Records shown »
# # #
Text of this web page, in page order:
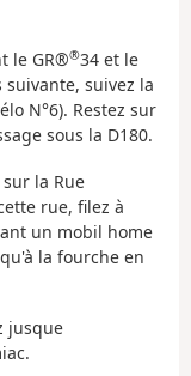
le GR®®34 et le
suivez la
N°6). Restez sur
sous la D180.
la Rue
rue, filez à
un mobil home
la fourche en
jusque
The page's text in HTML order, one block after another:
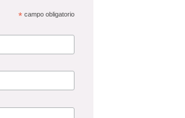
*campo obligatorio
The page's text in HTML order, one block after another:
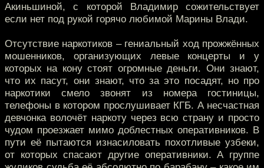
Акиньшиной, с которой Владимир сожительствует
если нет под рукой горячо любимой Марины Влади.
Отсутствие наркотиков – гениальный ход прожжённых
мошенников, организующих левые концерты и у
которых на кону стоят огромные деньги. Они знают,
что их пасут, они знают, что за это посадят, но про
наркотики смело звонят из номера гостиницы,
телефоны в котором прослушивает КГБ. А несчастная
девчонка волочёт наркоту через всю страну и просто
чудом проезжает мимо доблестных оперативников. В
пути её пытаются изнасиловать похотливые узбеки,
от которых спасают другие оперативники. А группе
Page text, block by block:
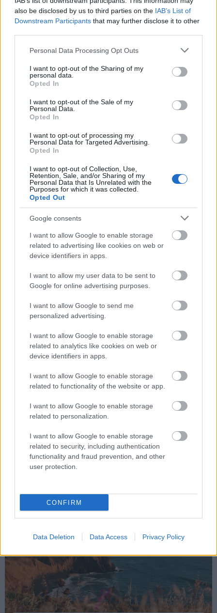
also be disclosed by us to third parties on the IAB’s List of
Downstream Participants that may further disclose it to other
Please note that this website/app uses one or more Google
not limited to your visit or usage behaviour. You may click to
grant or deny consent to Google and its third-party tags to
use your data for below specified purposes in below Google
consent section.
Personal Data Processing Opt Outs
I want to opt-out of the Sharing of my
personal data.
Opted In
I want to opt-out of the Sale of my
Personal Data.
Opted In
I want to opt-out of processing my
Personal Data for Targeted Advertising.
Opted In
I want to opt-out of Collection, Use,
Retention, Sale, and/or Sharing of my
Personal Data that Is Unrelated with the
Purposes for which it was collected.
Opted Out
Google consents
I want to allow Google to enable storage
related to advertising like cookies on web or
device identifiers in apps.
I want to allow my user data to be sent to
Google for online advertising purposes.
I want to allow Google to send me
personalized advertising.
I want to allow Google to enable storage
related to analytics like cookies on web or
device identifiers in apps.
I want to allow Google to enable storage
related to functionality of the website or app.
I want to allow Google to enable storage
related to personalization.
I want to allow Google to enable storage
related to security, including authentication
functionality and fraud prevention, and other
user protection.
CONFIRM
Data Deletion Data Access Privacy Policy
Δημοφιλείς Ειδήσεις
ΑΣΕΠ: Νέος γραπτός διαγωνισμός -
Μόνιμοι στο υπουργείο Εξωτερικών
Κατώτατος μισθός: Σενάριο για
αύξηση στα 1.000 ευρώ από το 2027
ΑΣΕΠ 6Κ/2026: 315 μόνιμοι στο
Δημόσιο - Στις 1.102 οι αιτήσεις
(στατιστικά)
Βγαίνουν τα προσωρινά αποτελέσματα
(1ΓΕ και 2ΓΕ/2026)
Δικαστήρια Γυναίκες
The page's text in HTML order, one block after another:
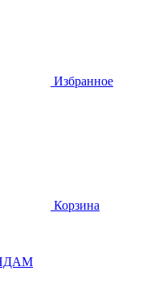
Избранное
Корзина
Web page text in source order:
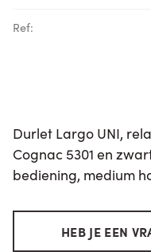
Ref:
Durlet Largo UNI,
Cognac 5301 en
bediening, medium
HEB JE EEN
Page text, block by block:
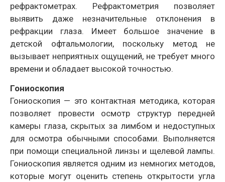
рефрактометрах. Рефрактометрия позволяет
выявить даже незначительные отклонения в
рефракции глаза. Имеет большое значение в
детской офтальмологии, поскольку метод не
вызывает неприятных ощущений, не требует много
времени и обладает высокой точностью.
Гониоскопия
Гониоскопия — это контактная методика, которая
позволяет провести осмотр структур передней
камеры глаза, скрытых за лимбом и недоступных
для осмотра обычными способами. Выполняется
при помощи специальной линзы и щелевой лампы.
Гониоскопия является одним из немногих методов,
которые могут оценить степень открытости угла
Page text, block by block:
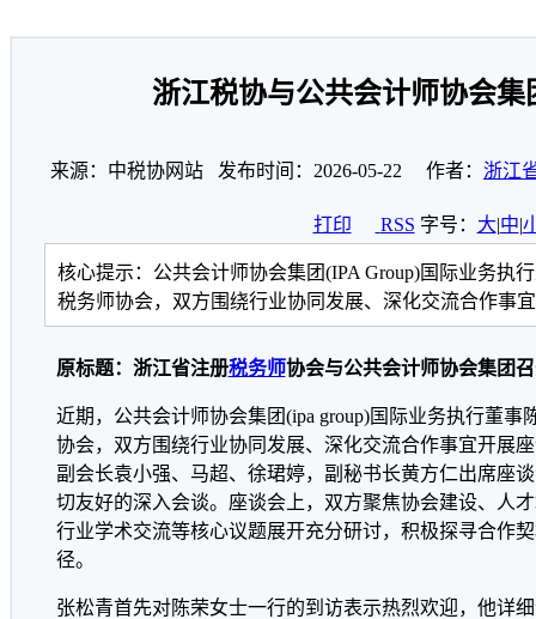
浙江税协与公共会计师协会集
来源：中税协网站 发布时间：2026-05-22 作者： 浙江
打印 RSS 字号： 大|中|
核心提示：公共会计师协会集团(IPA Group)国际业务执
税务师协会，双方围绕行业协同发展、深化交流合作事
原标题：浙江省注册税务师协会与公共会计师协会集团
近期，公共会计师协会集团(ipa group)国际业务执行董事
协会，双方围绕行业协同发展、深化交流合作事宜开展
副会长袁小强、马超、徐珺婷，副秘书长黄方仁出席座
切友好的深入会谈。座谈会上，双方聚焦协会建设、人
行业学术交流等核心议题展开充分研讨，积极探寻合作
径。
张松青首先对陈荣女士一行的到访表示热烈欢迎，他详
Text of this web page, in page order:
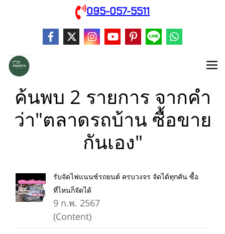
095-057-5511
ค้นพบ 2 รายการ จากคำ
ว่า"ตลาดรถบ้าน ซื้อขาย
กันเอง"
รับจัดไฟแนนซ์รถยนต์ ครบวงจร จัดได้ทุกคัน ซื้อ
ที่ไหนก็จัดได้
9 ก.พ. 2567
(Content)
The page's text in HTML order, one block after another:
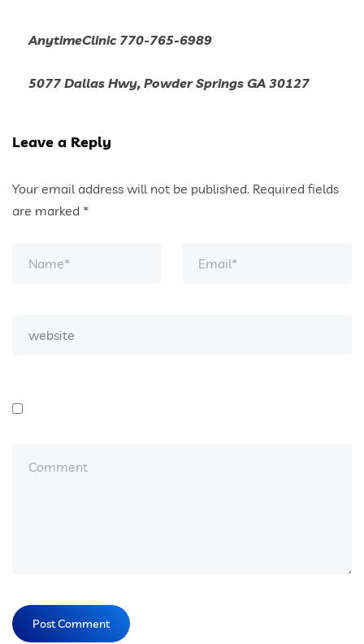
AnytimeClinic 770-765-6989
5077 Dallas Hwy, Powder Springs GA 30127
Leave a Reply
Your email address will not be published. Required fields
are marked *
# # #
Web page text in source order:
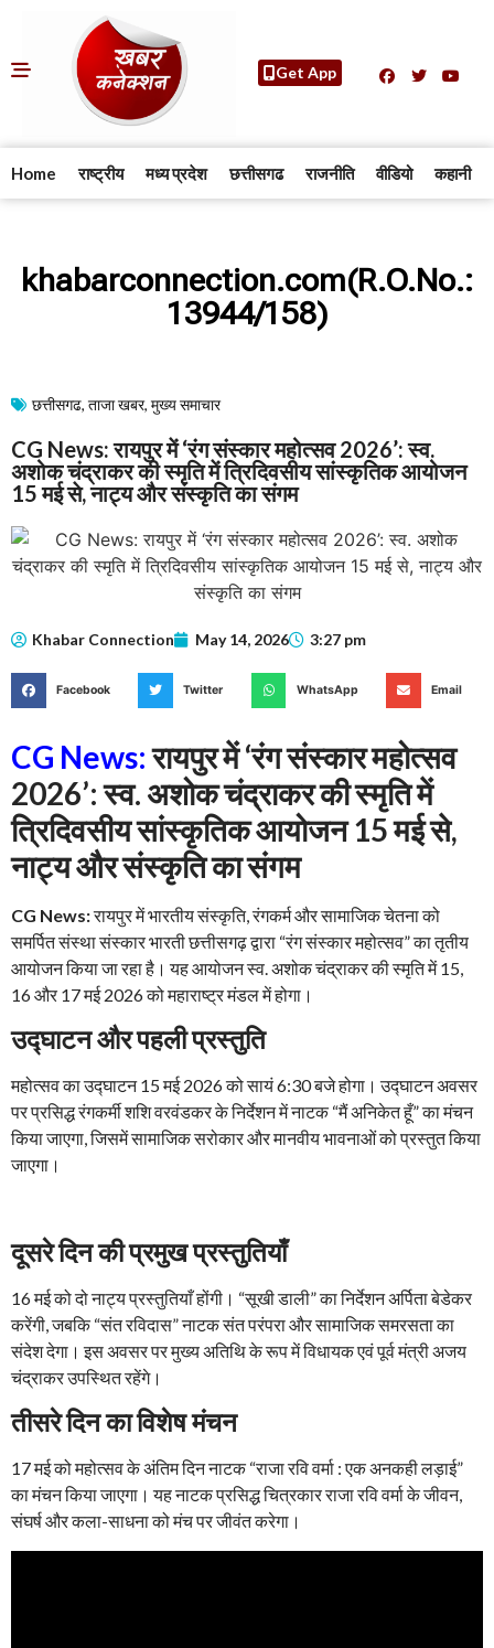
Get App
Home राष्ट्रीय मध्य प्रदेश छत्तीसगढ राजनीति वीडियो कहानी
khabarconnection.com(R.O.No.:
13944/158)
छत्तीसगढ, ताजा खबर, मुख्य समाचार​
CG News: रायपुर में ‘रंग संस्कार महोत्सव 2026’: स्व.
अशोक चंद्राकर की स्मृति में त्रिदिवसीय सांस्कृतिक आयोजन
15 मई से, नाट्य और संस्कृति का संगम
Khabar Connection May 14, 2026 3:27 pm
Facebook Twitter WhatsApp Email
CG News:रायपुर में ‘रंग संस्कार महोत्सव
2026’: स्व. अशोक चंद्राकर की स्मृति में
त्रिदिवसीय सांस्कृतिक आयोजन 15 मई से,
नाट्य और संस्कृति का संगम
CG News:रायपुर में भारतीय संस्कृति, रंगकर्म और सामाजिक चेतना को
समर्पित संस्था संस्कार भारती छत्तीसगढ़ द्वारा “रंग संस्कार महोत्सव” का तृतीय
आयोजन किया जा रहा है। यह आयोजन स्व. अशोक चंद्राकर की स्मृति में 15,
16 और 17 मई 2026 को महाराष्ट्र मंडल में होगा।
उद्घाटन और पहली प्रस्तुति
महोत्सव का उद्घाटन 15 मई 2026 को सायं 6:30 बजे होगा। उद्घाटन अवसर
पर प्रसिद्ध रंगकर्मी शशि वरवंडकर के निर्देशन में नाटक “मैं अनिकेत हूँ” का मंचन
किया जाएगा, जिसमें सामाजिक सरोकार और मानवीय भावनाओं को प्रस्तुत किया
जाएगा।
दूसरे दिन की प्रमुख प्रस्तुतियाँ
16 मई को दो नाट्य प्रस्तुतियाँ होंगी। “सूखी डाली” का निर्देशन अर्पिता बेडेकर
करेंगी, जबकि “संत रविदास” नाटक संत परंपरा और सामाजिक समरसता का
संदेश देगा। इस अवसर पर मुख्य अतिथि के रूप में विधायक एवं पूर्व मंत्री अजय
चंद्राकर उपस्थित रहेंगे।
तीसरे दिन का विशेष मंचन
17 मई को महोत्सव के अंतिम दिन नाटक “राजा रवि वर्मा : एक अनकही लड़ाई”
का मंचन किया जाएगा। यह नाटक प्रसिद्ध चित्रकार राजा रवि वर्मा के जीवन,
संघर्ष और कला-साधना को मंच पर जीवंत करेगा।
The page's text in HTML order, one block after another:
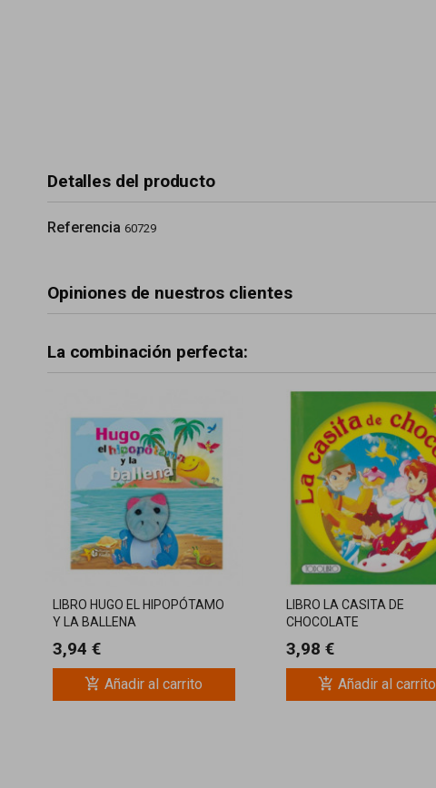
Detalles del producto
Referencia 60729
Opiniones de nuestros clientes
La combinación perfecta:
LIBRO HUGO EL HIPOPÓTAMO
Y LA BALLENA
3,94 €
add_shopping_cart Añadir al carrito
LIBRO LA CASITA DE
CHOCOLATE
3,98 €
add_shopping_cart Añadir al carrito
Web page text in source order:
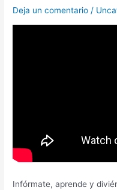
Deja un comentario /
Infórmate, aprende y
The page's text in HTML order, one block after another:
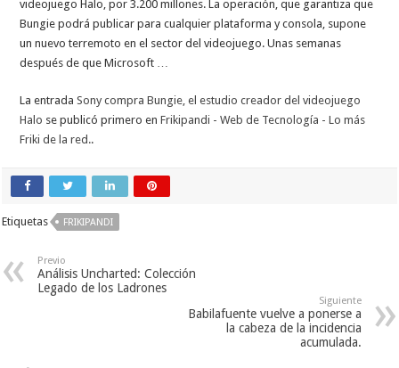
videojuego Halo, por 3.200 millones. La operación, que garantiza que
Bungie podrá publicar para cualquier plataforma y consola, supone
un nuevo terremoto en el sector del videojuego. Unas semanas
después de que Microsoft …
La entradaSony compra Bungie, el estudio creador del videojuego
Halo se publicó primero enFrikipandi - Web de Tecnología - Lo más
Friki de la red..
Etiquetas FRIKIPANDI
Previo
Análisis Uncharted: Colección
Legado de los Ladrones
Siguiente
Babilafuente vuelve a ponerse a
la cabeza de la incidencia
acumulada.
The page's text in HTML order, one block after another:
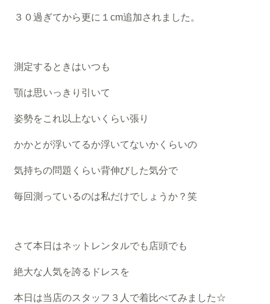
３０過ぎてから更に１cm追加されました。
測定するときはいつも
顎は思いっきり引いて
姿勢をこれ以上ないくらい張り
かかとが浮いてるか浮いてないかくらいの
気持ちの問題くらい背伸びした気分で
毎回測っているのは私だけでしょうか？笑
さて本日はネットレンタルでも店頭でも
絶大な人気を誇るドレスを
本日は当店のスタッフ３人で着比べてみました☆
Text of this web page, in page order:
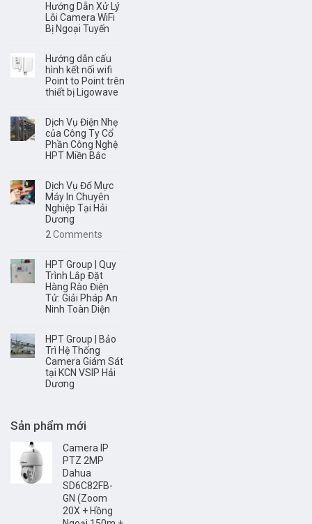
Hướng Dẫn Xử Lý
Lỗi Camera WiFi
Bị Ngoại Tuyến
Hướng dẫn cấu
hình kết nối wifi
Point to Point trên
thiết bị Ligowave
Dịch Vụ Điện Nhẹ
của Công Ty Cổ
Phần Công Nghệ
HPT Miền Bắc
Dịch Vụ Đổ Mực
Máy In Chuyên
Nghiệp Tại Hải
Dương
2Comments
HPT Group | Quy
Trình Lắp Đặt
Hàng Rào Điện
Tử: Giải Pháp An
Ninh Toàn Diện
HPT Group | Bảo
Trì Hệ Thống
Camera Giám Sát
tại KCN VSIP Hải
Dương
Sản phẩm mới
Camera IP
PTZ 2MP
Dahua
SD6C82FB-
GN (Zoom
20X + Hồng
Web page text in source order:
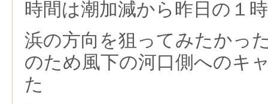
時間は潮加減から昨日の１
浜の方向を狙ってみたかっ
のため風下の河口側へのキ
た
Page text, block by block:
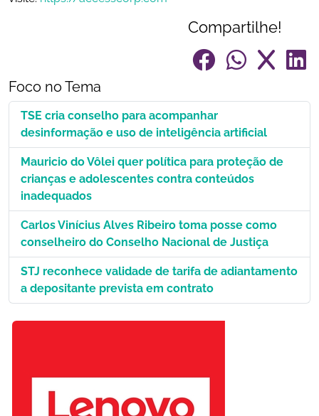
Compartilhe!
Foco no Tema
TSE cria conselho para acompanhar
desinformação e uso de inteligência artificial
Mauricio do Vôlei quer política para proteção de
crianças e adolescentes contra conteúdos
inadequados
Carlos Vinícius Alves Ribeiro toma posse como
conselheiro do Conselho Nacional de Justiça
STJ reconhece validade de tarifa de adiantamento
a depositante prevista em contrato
# # #
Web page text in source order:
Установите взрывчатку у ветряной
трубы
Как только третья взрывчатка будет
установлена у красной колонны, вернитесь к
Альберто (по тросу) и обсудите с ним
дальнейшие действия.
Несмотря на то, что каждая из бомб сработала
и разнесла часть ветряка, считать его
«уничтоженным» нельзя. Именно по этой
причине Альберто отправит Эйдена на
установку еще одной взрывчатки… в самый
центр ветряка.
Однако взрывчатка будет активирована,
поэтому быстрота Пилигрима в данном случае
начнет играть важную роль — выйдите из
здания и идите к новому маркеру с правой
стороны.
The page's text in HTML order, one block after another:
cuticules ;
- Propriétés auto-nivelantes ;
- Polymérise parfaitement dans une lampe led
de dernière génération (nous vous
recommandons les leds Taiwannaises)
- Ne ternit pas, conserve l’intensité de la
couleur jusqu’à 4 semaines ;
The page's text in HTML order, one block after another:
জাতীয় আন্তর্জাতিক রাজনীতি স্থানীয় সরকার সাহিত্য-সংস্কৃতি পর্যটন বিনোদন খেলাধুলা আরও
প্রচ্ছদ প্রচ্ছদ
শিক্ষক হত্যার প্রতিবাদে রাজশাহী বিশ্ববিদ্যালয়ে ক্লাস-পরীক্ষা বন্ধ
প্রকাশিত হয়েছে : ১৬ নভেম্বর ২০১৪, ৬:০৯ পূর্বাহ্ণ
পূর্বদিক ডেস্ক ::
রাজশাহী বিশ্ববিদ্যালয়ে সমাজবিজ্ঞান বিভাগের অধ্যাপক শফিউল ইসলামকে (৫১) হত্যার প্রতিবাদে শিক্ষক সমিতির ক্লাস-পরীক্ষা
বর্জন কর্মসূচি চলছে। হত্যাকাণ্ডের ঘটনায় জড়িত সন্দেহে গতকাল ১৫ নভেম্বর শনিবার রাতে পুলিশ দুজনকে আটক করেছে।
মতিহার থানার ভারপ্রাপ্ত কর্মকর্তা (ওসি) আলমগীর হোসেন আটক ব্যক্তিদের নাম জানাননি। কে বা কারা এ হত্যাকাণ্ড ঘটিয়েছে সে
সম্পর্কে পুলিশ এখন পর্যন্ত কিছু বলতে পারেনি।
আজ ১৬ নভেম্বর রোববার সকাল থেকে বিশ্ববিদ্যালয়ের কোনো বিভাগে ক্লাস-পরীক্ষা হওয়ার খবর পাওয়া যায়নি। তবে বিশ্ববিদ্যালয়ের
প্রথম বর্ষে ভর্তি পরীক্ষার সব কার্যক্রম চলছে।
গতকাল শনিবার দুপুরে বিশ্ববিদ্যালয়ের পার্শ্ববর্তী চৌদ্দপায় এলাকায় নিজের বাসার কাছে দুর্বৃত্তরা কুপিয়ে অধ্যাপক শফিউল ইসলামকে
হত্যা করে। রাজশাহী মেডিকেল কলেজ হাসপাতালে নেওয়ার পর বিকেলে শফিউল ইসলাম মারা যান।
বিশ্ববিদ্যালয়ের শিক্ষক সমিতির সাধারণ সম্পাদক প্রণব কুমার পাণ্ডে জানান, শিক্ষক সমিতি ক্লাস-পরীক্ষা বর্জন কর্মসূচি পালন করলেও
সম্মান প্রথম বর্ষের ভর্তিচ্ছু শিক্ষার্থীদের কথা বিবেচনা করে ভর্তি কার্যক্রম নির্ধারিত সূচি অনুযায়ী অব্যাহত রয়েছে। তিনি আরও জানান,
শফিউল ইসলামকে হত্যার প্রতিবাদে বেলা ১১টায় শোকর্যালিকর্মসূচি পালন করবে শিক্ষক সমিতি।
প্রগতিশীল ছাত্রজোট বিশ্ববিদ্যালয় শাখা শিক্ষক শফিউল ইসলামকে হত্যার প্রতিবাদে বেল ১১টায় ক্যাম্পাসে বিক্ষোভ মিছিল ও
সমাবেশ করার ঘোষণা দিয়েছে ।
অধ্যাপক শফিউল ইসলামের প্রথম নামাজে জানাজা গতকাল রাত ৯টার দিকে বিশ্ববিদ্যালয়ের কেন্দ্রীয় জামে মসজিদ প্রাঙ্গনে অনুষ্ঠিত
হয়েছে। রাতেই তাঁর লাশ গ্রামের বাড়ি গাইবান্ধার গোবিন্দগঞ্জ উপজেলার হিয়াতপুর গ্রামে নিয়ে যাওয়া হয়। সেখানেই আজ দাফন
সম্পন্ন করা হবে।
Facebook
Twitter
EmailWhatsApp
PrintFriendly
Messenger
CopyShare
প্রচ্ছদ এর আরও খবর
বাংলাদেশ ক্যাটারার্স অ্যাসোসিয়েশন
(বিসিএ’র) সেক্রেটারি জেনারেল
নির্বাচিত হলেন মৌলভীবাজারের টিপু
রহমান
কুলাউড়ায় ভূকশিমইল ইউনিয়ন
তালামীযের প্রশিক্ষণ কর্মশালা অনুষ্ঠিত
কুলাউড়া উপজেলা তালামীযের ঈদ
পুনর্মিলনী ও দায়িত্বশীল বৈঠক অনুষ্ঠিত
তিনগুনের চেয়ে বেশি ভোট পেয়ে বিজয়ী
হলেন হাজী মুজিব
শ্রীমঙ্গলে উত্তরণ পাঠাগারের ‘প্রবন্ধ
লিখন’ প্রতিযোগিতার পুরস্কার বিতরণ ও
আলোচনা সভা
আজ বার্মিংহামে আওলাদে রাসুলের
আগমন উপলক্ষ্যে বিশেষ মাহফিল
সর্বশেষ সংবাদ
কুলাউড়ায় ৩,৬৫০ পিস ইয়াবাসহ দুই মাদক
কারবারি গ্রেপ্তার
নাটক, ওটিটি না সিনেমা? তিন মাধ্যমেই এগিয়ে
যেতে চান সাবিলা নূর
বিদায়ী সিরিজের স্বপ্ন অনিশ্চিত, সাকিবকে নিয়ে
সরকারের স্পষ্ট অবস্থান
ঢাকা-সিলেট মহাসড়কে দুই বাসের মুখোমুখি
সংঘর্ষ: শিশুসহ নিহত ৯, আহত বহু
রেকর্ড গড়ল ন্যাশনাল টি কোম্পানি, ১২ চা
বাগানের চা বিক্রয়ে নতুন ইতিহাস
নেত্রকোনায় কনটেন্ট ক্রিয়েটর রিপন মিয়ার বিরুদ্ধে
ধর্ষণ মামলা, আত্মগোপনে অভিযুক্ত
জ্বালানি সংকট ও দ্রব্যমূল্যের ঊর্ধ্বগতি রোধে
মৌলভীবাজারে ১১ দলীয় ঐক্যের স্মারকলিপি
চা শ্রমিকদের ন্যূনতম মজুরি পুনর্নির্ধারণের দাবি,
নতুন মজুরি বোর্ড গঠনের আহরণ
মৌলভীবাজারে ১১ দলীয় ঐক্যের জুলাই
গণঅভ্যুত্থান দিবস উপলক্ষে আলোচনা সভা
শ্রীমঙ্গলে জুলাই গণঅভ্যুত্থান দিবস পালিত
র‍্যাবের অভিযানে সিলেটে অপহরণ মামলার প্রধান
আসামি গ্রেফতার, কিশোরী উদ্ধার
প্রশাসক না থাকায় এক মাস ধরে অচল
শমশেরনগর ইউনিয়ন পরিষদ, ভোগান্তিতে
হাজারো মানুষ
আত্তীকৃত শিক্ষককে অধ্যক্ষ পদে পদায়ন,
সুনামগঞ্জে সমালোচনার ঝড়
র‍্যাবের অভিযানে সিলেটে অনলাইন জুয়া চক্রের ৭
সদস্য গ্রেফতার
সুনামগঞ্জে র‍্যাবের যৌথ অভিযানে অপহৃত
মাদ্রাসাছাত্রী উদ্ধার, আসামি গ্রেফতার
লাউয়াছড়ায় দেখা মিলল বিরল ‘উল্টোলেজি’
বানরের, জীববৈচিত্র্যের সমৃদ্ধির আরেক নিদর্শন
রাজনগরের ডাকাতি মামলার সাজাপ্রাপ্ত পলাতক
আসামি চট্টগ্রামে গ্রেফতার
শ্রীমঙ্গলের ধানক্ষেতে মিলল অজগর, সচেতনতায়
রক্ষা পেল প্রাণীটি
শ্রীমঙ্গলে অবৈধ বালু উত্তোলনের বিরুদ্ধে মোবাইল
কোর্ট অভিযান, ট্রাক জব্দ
# # #
Exercise directions » Given the word "videojuego", show every line of the records that contains it.

Solution below »
videojuego Halo, por 3.200 millones. La operación, que garantiza que
un nuevo terremoto en el sector del videojuego. Unas semanas
La entradaSony compra Bungie, el estudio creador del videojuego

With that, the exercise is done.